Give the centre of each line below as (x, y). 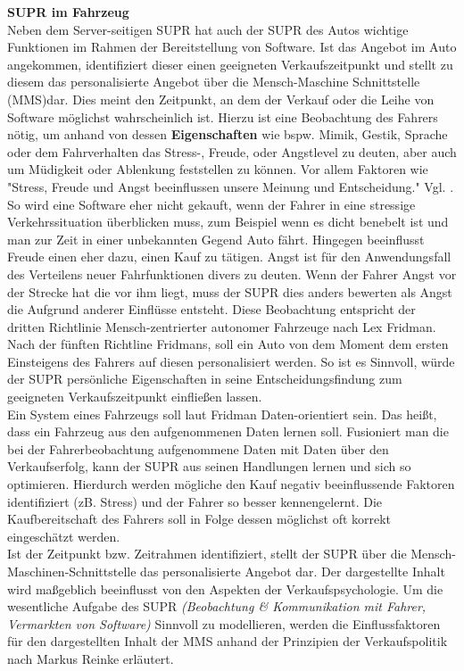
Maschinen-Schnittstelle (72, 571)
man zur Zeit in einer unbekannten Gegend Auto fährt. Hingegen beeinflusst (216, 239)
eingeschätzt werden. (64, 536)
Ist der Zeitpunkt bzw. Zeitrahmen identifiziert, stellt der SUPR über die (207, 554)
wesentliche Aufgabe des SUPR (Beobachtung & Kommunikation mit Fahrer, (217, 606)
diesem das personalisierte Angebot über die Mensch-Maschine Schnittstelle (214, 82)
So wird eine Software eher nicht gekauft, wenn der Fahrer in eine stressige (211, 204)
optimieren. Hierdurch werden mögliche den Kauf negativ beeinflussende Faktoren (231, 484)

____

**Task goal:**
Print out all the material word for word but exclude any images.

**Answer for the task:**
Give the centre of each line below as (x, y). 
Maschinen-Schnittstelle (72, 571)
man zur Zeit in einer unbekannten Gegend Auto fährt. Hingegen beeinflusst (216, 239)
eingeschätzt werden. (64, 536)
Ist der Zeitpunkt bzw. Zeitrahmen identifiziert, stellt der SUPR über die (207, 554)
wesentliche Aufgabe des SUPR (Beobachtung & Kommunikation mit Fahrer, (217, 606)
diesem das personalisierte Angebot über die Mensch-Maschine Schnittstelle (214, 82)
So wird eine Software eher nicht gekauft, wenn der Fahrer in eine stressige (211, 204)
optimieren. Hierdurch werden mögliche den Kauf negativ beeinflussende Faktoren (231, 484)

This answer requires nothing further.